Body weights of WT and KI male and female mice treated with 0.2% or 0.6% CoQ10 in chow or control chow. CoQ10-treated mice gained weight as expected, and no differences between treatment groups were noted. Body weights were analysed using a mixed generalized linear model ANOVAs in SAS using Bonferroni’s adjusted Student’s t-tests for post hoc analysis, graphs for WTs and KIs only shown, however weights of HET mice were also monitored (HET mice were not used for behavioral testing). WT males N=7–9; WT females N=6–12; KI males N=8–15; KI females N=9–14.

Figure 2

CoQ10 treatment (0.2%) rescued behavioral and rearing deficits in the open field in CAG140 KI mice. Mice were tested in the open field at 1 month of age, and control-treated KI mice showed reduced activity and rearing when compared to control-treated WT mice, as previously shown (Hickey et al in preparation). 0.2% CoQ10 (not 0.6%) prevented these deficits. In contrast, 0.2% CoQ10 impaired activity of WT mice. *p<0.05, **p<0.01 compared to same timepoint, control-treated WTs. ^p<0.05, ^^p<0.01 compared to same timepoint, control-treated KIs. WT n=13–21; KI n=15–25 for rearing. ANOVAs were performed using GBstat, followed by Fisher’s LSD for post hoc analysis. Data for activity were unavailable for 8 mice and for 1 mouse for rearing. The numbers 1, 2 and 3 denote the successive timebins (3 × 5 min, 15 min total) during the single exposure to the open field.

Figure 3

CoQ10 treatment rescued climbing activity in CAG140 mice. Mice were tested at 1.5 months of age. As previously reported (Hickey et al., 2008) control-treated CAG140 KI mice showed reduced climbing. 0.2% (but not 0.6%) CoQ10-treated KI mice were no longer different from either CoQ- or control-treated WT mice. *p<0.05 compared to control-treated WT mice. ^ p<0.05 compared to 0.6%-treated WT mice. ANOVA was performed using GBstat, followed by Fisher’s LSD for post hoc analysis. WT n=13–21; KI n=16–25.

Figure 4

CoQ10 prevented sensorimotor deficits on the pole task and motor deficits on the rotarod. A) Control-treated KI mice were impaired on the pole task, and both doses of CoQ10 prevented this deficit. B) Control-treated KI mice showed subtle deficits on the rotarod task (day 5), which were prevented by 0.2% CoQ10, but not by 0.6%. In contrast, WT mice were impaired by both doses of CoQ10. *p<0.05, **p<0.01 compared to control-treated WT. ANOVAs were performed using GBstat, followed by Fisher’s LSD for post hoc analysis.

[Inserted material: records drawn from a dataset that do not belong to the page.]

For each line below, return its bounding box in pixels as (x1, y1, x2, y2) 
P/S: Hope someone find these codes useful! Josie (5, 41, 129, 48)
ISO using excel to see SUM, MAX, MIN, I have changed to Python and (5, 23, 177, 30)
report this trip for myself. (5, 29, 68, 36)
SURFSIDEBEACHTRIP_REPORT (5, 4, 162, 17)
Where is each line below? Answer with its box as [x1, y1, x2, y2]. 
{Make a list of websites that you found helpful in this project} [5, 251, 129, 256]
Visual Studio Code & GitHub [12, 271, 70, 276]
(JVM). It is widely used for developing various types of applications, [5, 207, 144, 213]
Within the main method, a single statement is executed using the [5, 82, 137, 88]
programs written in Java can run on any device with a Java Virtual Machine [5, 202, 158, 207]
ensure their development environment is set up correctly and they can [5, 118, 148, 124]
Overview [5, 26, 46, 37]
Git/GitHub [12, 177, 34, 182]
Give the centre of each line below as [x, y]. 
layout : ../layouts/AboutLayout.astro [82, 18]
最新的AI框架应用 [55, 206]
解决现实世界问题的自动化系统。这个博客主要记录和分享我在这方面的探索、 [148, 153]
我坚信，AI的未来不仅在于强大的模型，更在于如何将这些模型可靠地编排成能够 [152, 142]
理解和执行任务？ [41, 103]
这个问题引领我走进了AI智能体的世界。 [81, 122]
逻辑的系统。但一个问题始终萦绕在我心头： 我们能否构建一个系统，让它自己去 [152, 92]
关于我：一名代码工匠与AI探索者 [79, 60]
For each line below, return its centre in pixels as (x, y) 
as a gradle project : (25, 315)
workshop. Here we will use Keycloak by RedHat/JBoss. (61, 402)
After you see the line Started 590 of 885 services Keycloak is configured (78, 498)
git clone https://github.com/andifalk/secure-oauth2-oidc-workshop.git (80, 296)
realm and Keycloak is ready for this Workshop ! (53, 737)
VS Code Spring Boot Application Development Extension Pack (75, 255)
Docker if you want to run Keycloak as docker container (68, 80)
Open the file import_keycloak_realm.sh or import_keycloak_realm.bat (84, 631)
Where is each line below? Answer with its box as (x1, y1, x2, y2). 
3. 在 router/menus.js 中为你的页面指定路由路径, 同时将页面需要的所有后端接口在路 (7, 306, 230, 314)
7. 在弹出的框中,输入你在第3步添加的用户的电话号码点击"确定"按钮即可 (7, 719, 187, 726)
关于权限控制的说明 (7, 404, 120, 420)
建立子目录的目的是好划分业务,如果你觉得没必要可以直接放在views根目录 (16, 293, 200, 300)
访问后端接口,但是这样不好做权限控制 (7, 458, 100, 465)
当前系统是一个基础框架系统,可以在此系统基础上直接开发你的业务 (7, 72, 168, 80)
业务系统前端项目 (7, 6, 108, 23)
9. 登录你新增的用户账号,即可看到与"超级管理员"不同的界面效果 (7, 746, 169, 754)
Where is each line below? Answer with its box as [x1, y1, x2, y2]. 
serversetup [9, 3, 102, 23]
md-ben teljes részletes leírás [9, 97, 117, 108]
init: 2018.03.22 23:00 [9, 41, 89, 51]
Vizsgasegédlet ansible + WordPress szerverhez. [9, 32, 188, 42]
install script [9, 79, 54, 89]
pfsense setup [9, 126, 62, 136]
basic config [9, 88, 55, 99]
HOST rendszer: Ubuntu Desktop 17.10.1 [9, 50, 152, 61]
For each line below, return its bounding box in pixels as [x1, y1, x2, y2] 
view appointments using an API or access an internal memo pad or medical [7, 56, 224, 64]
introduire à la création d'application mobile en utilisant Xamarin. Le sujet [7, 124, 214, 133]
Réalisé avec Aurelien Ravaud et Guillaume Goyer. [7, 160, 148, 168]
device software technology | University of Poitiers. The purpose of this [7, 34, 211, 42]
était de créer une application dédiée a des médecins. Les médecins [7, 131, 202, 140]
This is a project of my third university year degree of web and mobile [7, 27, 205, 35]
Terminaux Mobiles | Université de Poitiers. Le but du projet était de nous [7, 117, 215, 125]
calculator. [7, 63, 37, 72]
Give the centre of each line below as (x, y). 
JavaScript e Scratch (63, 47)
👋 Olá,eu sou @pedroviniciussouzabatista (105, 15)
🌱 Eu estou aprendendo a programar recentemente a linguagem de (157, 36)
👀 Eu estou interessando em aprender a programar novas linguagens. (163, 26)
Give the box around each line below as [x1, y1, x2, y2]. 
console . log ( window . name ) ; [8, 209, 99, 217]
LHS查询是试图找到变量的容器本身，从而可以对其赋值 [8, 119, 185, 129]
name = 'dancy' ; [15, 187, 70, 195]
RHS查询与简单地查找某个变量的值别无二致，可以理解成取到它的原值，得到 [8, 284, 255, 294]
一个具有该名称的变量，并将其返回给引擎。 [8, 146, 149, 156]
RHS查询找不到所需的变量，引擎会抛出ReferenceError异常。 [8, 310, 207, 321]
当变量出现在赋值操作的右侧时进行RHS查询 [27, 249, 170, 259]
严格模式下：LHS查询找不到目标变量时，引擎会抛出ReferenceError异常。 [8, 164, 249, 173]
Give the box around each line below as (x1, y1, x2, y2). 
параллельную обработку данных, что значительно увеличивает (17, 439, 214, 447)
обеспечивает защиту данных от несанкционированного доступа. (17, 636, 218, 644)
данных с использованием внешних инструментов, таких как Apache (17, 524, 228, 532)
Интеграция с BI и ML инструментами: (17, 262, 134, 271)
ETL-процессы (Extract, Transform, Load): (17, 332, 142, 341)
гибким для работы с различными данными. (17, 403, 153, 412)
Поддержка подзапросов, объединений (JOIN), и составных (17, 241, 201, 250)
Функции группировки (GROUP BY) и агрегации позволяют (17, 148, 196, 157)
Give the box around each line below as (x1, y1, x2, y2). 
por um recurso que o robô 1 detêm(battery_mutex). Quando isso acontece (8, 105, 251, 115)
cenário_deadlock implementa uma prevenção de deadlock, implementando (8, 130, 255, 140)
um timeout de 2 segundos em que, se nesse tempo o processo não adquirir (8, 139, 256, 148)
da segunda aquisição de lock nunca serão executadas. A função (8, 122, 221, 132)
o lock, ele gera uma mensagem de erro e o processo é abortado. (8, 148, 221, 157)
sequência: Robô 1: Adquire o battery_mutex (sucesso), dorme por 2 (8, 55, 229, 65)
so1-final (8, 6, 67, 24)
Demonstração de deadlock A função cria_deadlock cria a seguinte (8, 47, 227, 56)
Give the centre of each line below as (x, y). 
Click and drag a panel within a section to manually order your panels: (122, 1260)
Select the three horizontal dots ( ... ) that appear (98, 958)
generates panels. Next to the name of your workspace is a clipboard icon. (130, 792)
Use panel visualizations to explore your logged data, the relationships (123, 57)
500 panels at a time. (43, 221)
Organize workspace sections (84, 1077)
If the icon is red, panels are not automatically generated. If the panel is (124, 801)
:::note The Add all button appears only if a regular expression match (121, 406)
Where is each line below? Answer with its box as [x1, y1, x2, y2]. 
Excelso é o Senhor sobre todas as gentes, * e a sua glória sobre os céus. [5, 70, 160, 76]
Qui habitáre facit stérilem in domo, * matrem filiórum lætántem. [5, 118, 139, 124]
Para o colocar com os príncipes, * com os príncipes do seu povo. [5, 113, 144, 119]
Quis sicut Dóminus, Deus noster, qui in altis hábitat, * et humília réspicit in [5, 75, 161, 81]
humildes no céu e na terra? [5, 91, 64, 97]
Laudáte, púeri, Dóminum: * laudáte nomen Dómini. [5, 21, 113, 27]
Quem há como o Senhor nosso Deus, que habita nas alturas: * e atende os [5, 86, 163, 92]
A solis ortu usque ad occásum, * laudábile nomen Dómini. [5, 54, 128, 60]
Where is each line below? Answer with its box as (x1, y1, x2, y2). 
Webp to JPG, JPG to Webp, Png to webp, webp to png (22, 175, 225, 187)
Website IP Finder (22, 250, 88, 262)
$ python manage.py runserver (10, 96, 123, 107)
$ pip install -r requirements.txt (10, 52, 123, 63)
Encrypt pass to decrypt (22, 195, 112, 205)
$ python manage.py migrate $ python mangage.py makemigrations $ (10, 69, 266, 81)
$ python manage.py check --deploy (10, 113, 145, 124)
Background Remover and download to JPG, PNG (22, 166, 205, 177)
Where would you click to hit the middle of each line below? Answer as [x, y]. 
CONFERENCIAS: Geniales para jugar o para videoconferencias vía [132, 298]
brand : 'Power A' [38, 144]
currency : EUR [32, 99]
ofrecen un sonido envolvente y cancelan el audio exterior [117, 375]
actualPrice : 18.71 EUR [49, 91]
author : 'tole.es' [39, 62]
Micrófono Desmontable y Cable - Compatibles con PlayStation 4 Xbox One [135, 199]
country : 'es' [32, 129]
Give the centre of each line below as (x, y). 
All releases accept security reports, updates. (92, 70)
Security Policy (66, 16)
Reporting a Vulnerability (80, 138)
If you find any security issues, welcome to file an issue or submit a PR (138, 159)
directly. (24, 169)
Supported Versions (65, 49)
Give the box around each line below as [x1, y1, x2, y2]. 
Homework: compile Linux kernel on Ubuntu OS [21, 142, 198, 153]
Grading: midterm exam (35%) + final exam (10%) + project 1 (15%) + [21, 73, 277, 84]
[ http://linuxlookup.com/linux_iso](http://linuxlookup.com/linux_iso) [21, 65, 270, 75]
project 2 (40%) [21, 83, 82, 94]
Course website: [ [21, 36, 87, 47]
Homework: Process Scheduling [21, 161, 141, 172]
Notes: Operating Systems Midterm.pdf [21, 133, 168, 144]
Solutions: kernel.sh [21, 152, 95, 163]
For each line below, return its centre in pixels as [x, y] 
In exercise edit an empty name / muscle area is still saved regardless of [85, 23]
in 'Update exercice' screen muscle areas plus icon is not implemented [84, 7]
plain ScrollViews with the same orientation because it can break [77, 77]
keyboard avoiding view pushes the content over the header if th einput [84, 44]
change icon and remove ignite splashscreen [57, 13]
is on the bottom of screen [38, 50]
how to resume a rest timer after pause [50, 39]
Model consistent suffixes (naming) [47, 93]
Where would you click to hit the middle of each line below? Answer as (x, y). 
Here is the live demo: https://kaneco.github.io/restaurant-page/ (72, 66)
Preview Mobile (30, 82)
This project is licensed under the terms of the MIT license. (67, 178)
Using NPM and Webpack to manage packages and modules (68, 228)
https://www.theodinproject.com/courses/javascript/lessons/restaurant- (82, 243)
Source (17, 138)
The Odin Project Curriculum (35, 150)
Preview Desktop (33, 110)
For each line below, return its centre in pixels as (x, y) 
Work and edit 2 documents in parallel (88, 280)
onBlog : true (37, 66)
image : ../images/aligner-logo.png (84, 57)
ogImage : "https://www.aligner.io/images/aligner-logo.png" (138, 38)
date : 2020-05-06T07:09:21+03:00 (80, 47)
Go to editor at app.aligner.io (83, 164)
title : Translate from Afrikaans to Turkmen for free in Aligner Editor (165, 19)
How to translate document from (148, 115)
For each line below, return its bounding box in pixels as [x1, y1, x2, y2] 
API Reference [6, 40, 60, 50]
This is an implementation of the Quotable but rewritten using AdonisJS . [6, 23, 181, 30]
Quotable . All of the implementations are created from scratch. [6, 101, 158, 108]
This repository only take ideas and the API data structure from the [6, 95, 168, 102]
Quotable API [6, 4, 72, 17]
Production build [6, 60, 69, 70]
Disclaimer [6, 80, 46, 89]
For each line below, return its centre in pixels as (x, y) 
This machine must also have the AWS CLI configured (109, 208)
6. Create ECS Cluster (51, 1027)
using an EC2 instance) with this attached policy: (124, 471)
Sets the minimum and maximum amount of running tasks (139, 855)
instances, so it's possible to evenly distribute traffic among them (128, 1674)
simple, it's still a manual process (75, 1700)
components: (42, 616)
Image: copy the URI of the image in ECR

WT n= 13–21, KI n=15–25.

Figure 5

CoQ10 had no effect on aggregated mutant htt in striatum of 4.5 month old CAG140 KI mice. A, Vehicle, B, 0.2%, C, 0.6%. Density of diffusely stained nuclei, nuclei containing microaggregates, nuclei containing inclusions and neuropil aggregates were quantified in striatum from control-, 0.2%-, or 0.6% CoQ10-treated KI mice. No difference in density of any of these forms of aggregated htt was noted. n=6–9. Arrowheads denote diffusely stained nuclei containing inclusion bodies and microaggregates; full arrows denote diffusely-stained nuclei containing microaggregates; line arrows denote neuropil (cytoplasmic) aggregates.